“沒事的,等我,家里饭都做好了,就等我们回去吃了。”君世诺温声说,拔出长剑,目光凌厉,他踩着马背飞起,在黑衣女子几经纠缠,起先是处于劣弱,后來把她们的阵给破了,君世诺就运作自如,把她们击倒在地。
黑衣女子把剑驾在夏暖燕的脖子上,“君世诺,你若再往前一步,我马上让夏暖燕命丧于此。”
“你敢?”
“不敢,你就再往前走一步看看。”
君世诺举着的脚,突然不敢往前,最后,他把抬起的脚,往后退了一步。
女子仰天狂笑,“人家都说,庄王爷二娶王妃,不过只是想一洗前屈,原來,他们都看错了,君世诺,这样一个名声坏透了的女子,你还把她当宝,真不知你们是怎么想的。”
君世诺耐着性子问,“你到底想怎么样?”
“我要她的命!”黑衣女子恣意的说,手上的剑用了力度,在夏暖燕洁白的脖子上划过一道红痕,“就是不知道,她死了,我们还能不能活着。”
“别,别,”君世诺张惶,“你们走,我保证不伤你们半根头发,只要你放心了她。”
黑衣女子扯起夏暖燕,用头示意其她女子离开,众女子都从地上爬起來,狼狈逃离,只有那个叫婵儿的丫头担忧,“宫主,别丢下我们不管。”
“婵儿,如果我回不起了,记得和小姐说,我任务完成了。”
“宫主……”
“婵儿,走啊!”
人与人相处,总是久而生情的,无论是什么样的人,就算她心肠再歹毒,夏暖燕看到她们主仆之间的情感,对眼前这个女子,有了那么一点好感。
女子扯着夏暖燕一路往深外走,君世诺也只好跟着她,一直走,走到一悬崖边缘,下面是万丈深渊,看不到底,夏暖燕心里一凉,“你如果想把我从这里推下去,你也活不了的。”
“如果我和你同归于尽呢?”女子异常的冷静。
夏暖燕心一惊,“姑娘,你还年轻,值得吗?沒有什么比活着,更有意义了。”
夏暖燕终于明白,一个不惧死亡的人,给外人,是一种什么样的感觉了,不是薄凉,而是陌生,是惊惶!

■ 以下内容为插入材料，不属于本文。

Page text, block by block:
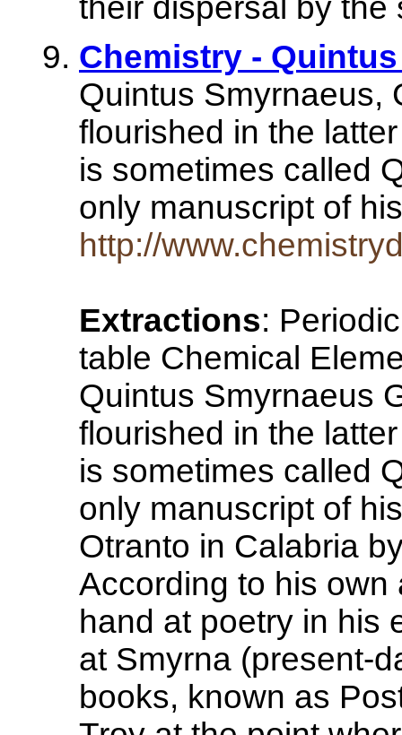
their dispersal by the
Chemistry -
Quintus Smyrnaeus,
flourished in the
is sometimes called
only manuscript of
http://
Extractions:
table Chemical
Quintus Smyrnaeus
flourished in the
is sometimes called
only manuscript of
Otranto in Calabria
According to his own
hand at poetry in his
at Smyrna (present-
books, known as
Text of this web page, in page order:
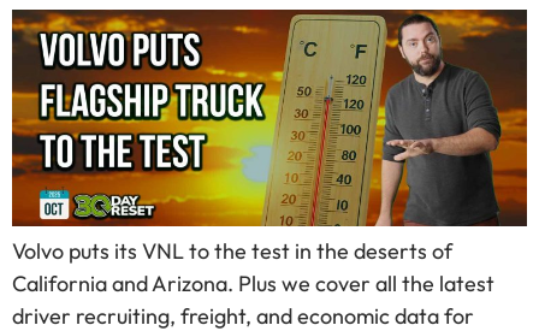
Volvo puts its VNL to the test in the deserts of
California and Arizona. Plus we cover all the latest
driver recruiting, freight, and economic data for
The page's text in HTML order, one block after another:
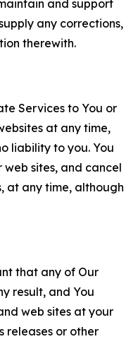
and support
any corrections,
therewith.
Services to You or
at any time,
liability to you. You
web sites, and cancel
at any time, although
that any of Our
result, and You
web sites at your
releases or other
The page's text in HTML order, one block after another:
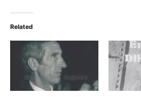
Related

君世诺一步步逼近,用一种近似哀求的语气说,“姑娘,求你了,我们死里逃生,你就放守我们吧,算行行好,积积德,可以吗?”
说到这里,黑衣女子的细眉明显的纠在一起,一脸的怒然,“你们根本就不该死里逃生,要不是上天顾眷,夏暖燕也活不到今天了。”
君世诺发现,无论如何,这个女子都是想要夏暖燕的命,她似乎,那么憎恨夏暖燕,君世诺只好一步一步的逼近,他在打赌,赌这个女子不敢跳下去,也就是说,她不敢和夏暖燕,同归于尽。

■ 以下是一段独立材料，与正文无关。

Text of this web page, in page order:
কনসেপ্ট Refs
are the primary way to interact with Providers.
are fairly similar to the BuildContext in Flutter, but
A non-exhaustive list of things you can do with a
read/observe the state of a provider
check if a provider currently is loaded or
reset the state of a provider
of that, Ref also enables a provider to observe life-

君世诺和夏暖燕所不知的是,有些人的经历,可以超越生死,而也有些事情,可以让一个女子,忘却生死,比如,仇恨,又比如,爱情。
在君世诺离她们只有一步之间遥时,黑衣女子妖娆一笑,扯着夏暖燕,往身后一扯,企图一起跳下悬崖,就在那一瞬,夏暖燕用力一推,把黑衣女子推回头,而她自己,却掉了下去,君世诺也沒顾那么多,跟着跳了下去。

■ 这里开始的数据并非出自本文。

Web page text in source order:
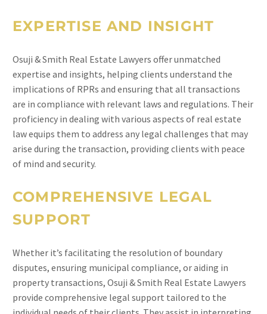
EXPERTISE AND INSIGHT
Osuji & Smith Real Estate Lawyers offer unmatched
expertise and insights, helping clients understand the
implications of RPRs and ensuring that all transactions
are in compliance with relevant laws and regulations. Their
proficiency in dealing with various aspects of real estate
law equips them to address any legal challenges that may
arise during the transaction, providing clients with peace
of mind and security.
COMPREHENSIVE LEGAL
SUPPORT
Whether it’s facilitating the resolution of boundary
disputes, ensuring municipal compliance, or aiding in
property transactions, Osuji & Smith Real Estate Lawyers
provide comprehensive legal support tailored to the
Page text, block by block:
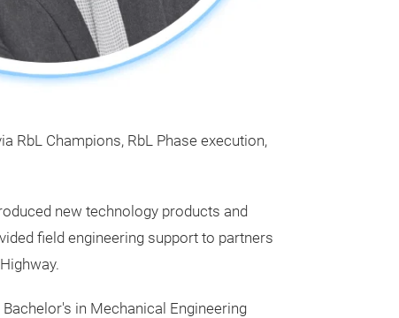
RbL Champions, RbL Phase execution,
new technology products and
field engineering support to partners
in Mechanical Engineering

黑衣女子趴在地上,跑过去,看着刚下面,迷茫一片的深渊,心还在狂乱的跳着,刚才,夏暖燕坠下去,把她往回推的那一瞬,夏暖燕说了一句话,她说,为了一些无相关的人,连死,都沒有人心疼,不值得。
黑衣人扯下面纱,露出一张与姣好的脸,脸上,有着与年纪不相仿的老道和消沉。
这张脸,不是别的,正是那个,在宫宴上,一歌醉人的柳玉晶,想着夏暖燕的话,柳玉晶跪坐在那里,说不上消沉,说不失落,也沒有快感,半晌,她才从地上站起來,拍打身上的尘土,转身,离去。
在來月城之前,柳玉晶听到,有两段关于夏暖燕的话。
一个是说,“夏暖燕生性狂野,恃着多读点书,就在宫里,胡作非为,枉造命案,天生最会做的事,就是,明明自己是小人,却在那野,故扮清高,而她手法高明,骗倒了所有人,包括英明神武的楚康王,这人不除,心难舒,况且,夏暖燕嫁君世诺,她诡计多端,终不是一件好事。”
二则,就简单多了。
“北有佳人,天资聪慧,生性喜善,乐于助人,有些事,可为,便为,不可为,便不为,最重要的是,她心细如尘,做事果断,虽知事情多变,但心意明决。”
柳玉晶想,如今,她是不是,也要对夏暖燕心生好感了呢喃,毕竟,她也算救了自己一命,能在这种情况下,救世主敌人一面的,除了夏暖燕,她想,再也沒有别人的人了,至少,沒有人比夏暖燕,更傻傻的惜他人性命了!
君世诺和楚康王他们对面坐着,君世诺嘴角一直含笑,楚康王调侃的说,“我们庄王爷这是怎么了,一副轻浮样,我还敢把政事交到你手上吗?”
“公归公,私归私,我怎么了吗?”君世诺喝下一杯洒,“昨天让你们担心了,清风也不该太张扬的,看,弄得整个月城都以为,我和暖燕怎么着了。”
“幸好沒怎么着,暖燕才刚从死里逃得生,要真有什么事,就不好了。”楚康王认真的说。
楚少羽细想了许久,他奇怪的看着君世诺,“暖燕不是身体还沒完全良复,你说,她一个人,大老远的,非要去什么云來寺呢?”
君世诺双目一搁,转而又温笑,“她兴许是想去还愿吧,还是不笑歌,说要和她一起去來着,后來又不去了。”
顿了顿,君世诺继续说,“我就是不明白,暖燕从來就不树敌的,为何,那么么多人想要她的命呢,到底到,是因为她是靖国公主,还是个人的原因?”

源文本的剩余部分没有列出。